Özellikle de gelecek çalışmalarda ölçeğin geçerliğine yönelik ek kanıtlar toplanması sonuçları güçlendirebilir. Özellikle başka bir örneklemde çapraz geçerliğinin sınanması, onaylayıcı faktör analizi ile bu faktör yapısının test edilmesi faydalı olabilir. Gelecek araştırmalarda performans, örgütsel vatandaşlık gibi davranışların değerlendirilmesinde yöneticilerden gelen verilerin kullanılması ya da objektif sonuçlarla uyumun ilişkisinin incelenmesi daha güçlü sonuçlar alınmasına yardımcı olabilir. Mevcut bulgulara dayalı olarak endüstri ve örgüt psikoloji alanlarında yürütülecek çalışmalarda bu ölçeğin geçerli ve güvenilir bir ölçüm aracı olarak kullanılmasının mümkün olduğu söylenebilir. Çeşitli uyum teorilerini bir araya getirmesi, geçerlik, güvenirlik sonuçları ve diğer yapılarla güçlü ilişkileri, Algılanan Kişi-Çevre Uyum Ölçeği’nin, psikometrik olarak sağlam bir araç olduğunu ortaya koymaktadır. Literatür incelememizde de aktarıldığı gibi, farklı uyum boyutları ile birbirinden ayrı olarak, örgütsel vatandaşlık, iş doyumu, işi bırakma niyeti, performans, stres gibi diğer yapılar ile ilişkileri incelenmiştir. Bu ölçek sayesinde kişi-çevre uyumunun tüm faktörleri ile diğer yapıların ilişkisi incelenebilecektir. Yönetici ve onlara bağlı çalışanlar üzerinde kişi-çevre uyumu ve iş performansı ilişkisini incelemeye yönelik çalışma, katılımcılar çerçevesinde sınırlılık taşımaktadır.
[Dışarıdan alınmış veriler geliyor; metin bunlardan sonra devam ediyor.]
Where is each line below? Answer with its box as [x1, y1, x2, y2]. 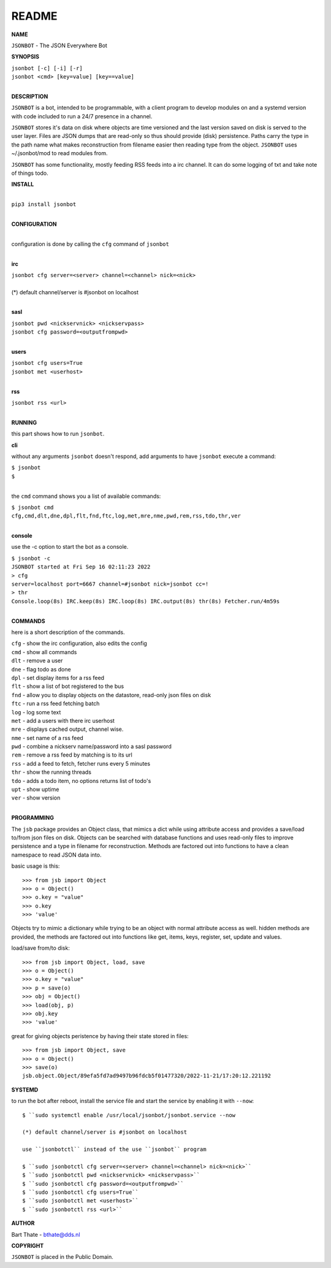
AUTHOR [11, 1220, 35, 1227]
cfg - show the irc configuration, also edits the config [11, 640, 147, 647]
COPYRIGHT [11, 1242, 44, 1249]
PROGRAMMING [11, 814, 55, 822]
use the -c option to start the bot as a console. [11, 543, 129, 551]
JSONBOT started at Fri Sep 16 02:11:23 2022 [11, 563, 151, 570]
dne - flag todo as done [11, 665, 71, 673]
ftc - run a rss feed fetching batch [11, 700, 100, 708]
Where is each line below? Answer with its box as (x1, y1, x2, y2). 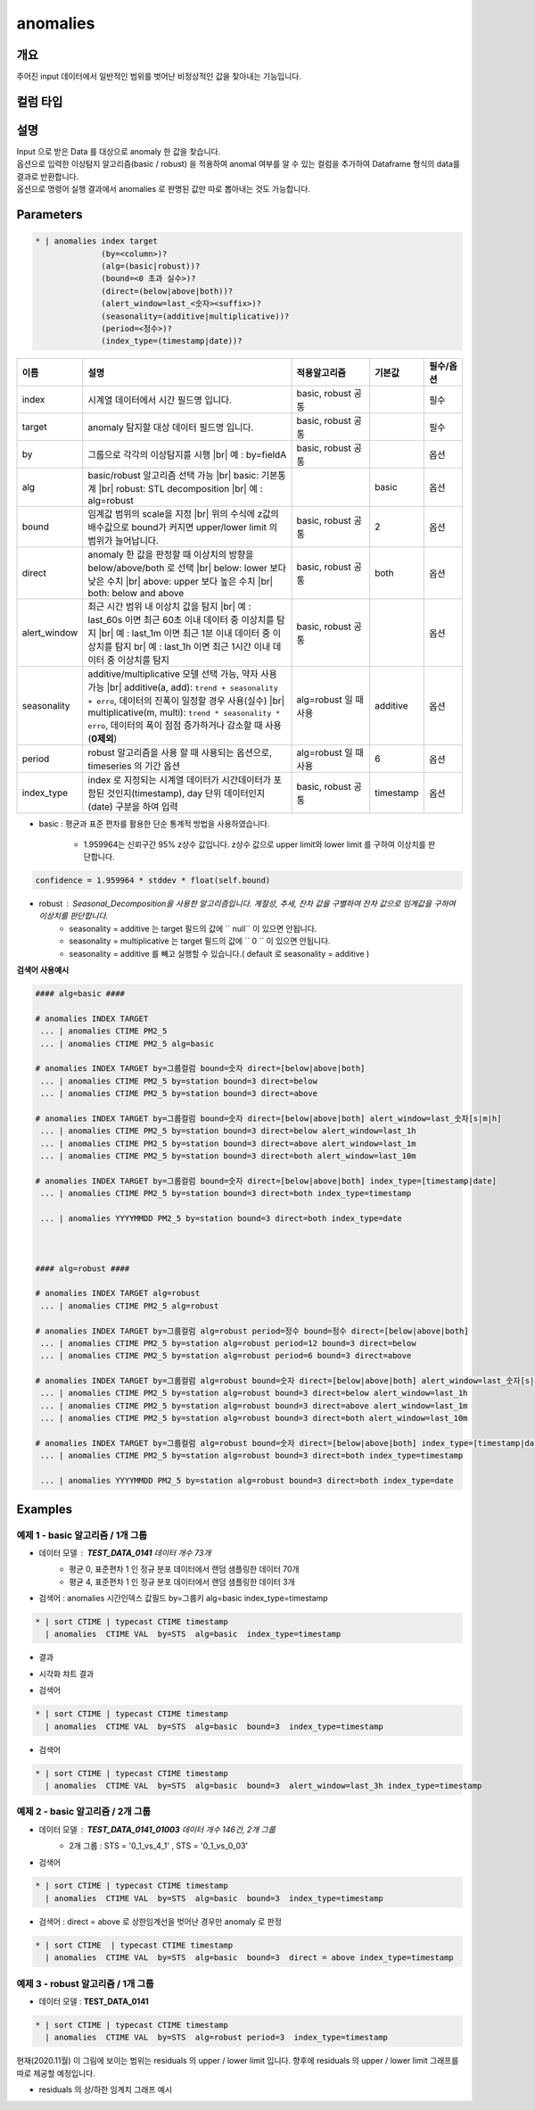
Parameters (16, 206, 83, 222)
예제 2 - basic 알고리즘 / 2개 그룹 (16, 1806, 152, 1818)
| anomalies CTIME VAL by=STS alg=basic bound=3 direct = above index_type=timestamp (45, 1953, 454, 1963)
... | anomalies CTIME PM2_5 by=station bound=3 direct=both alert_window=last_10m (40, 1151, 416, 1161)
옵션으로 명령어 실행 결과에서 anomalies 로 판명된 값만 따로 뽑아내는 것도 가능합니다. (16, 184, 311, 195)
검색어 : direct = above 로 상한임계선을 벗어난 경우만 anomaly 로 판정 (38, 1915, 283, 1927)
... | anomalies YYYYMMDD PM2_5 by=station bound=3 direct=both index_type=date (40, 1213, 403, 1223)
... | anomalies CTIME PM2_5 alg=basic (40, 1038, 214, 1049)
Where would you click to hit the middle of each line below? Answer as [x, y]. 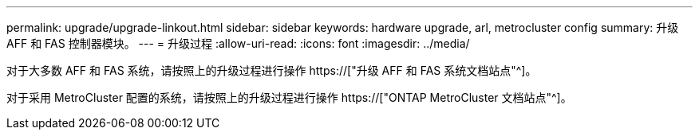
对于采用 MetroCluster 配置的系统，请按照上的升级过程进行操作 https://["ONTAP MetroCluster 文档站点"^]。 [289, 97]
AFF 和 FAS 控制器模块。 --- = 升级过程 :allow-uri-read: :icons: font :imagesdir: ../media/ [238, 43]
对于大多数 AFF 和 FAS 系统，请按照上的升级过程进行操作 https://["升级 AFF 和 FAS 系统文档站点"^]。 [272, 70]
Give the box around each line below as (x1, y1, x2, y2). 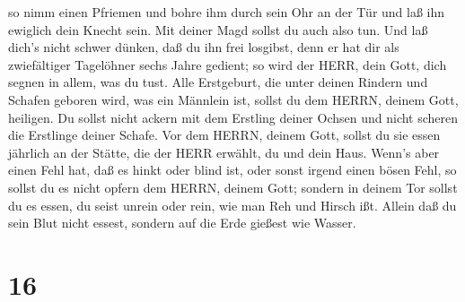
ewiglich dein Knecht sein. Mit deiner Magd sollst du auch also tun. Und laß (8, 20, 428, 39)
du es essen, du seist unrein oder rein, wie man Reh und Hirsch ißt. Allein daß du (8, 195, 457, 214)
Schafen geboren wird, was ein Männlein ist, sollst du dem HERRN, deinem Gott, (8, 90, 459, 108)
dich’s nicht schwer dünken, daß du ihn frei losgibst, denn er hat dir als (8, 38, 399, 56)
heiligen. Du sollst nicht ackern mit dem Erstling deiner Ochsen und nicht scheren (8, 108, 459, 126)
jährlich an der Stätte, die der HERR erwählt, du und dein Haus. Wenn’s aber (8, 142, 440, 161)
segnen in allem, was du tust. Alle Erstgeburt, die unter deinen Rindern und (8, 73, 428, 91)
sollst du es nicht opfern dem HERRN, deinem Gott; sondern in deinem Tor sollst (8, 177, 458, 196)
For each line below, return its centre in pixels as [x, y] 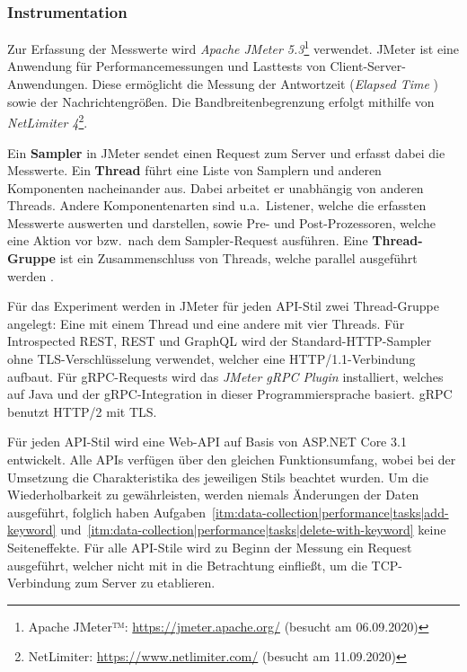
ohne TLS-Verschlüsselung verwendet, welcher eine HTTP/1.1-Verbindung [211, 359]
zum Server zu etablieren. [145, 583]
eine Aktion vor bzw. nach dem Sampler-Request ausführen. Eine [188, 240]
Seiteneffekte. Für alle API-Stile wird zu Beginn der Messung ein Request [210, 547]
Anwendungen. [48, 84]
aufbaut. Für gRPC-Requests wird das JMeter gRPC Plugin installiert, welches [225, 376]
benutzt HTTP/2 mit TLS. [82, 411]
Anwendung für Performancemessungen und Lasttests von [167, 66]
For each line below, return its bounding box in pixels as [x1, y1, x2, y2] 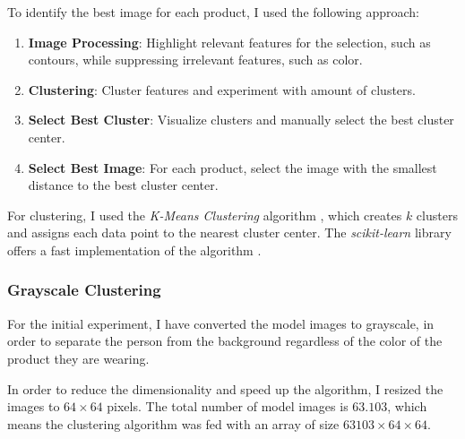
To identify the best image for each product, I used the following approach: [7, 3, 419, 21]
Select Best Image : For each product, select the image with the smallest [28, 158, 437, 176]
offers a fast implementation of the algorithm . [7, 240, 262, 259]
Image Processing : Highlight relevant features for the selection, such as [28, 32, 431, 51]
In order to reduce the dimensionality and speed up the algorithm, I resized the [7, 379, 443, 398]
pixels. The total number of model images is [107, 397, 349, 416]
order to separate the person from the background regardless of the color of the [7, 331, 443, 350]
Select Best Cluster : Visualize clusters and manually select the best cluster [28, 110, 454, 129]
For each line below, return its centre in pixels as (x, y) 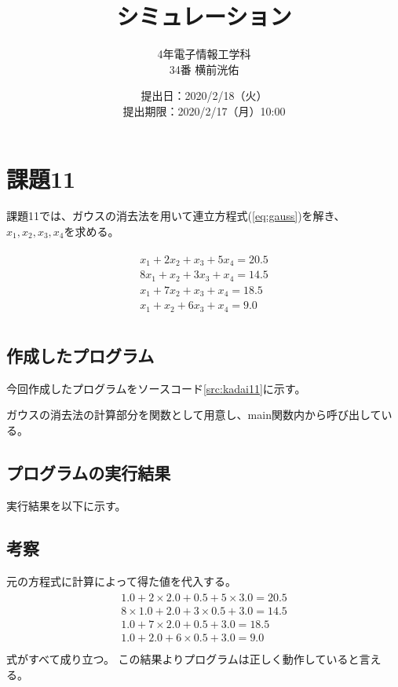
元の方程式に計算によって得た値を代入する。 (121, 580)
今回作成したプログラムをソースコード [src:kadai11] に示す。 (156, 388)
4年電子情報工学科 (204, 54)
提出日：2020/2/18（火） (204, 96)
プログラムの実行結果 (89, 472)
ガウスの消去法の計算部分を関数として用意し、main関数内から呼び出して (194, 415)
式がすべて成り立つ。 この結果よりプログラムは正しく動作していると (183, 659)
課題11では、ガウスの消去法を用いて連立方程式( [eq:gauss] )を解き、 (176, 216)
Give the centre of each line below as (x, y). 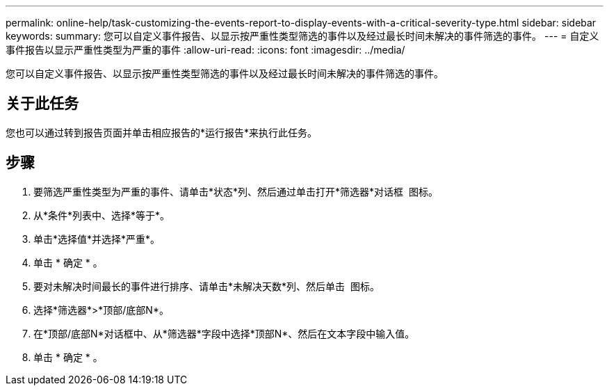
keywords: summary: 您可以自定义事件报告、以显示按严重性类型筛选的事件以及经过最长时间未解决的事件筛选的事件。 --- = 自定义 (302, 36)
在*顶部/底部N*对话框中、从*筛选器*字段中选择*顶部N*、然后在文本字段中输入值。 (224, 333)
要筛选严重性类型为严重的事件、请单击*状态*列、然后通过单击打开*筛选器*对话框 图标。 (236, 191)
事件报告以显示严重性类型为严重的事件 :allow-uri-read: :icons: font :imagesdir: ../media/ (205, 50)
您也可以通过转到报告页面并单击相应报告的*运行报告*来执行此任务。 (162, 132)
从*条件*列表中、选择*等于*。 (102, 215)
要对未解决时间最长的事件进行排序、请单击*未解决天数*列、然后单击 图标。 (206, 286)
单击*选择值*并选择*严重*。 (97, 239)
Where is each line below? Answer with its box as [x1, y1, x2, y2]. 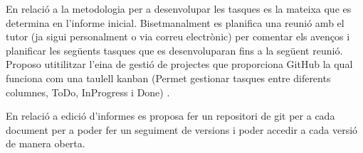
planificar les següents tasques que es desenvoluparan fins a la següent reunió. [6, 42, 343, 57]
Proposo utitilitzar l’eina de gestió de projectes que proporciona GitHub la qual [6, 57, 353, 72]
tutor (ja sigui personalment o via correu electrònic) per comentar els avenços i [6, 29, 350, 44]
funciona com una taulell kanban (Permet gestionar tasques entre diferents [6, 70, 331, 85]
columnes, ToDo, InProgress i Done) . [6, 84, 170, 99]
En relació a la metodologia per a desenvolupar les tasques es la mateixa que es [6, 1, 352, 16]
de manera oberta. [6, 136, 85, 151]
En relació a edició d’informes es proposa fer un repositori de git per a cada [6, 108, 335, 123]

Gelecekteki araştırmalarda, Algılanan Kişi-Çevre Uyum Ölçeği’nin özellikle yöneticiler ve onlara bağlı çalışanlar üzerinde yapılacak bir çalışma ile iş performansı ile ilişkisi değerlendirilebilir. Ayrıca uyumun fazla olması da özellikle değerlendirilmesi gereken önemli kararlarda, görüşlerin ve süreçlerin çeşitliliğini azaltabilir (Meglino ve Ravlin, 1998). Çalışmanın temelini oluşturan kişinin çevre ile uyumunun, kişi ve çevre için ne kadar önemli olduğunu söylesek de bu uyumun çok yüksek olması da özellikle örgüt ve grup performansı açısından olumsuz sonuçlar doğurabilir. Bu noktadan yola çıkarak, kişi-örgüt ve kişi-grup uyumu başta olmak üzere kişi-çevre uyumunun tüm boyutlarının çok yüksek uyumunun, diğer yapılara olumsuz etkileri üzerine araştırmalar yapılabilir. Algılanan Kişi-Çevre Uyum Ölçeği’nin, nicel ve nitel olarak farklılaşmış örneğin mavi yaka, kamu kurumları gibi örneklemlerde kullanılması, geçerlik ve güvenirlik ile ilgili olarak daha güçlü ve genellenebilir bulgulara ulaşılabilmesi açısından önemlidir.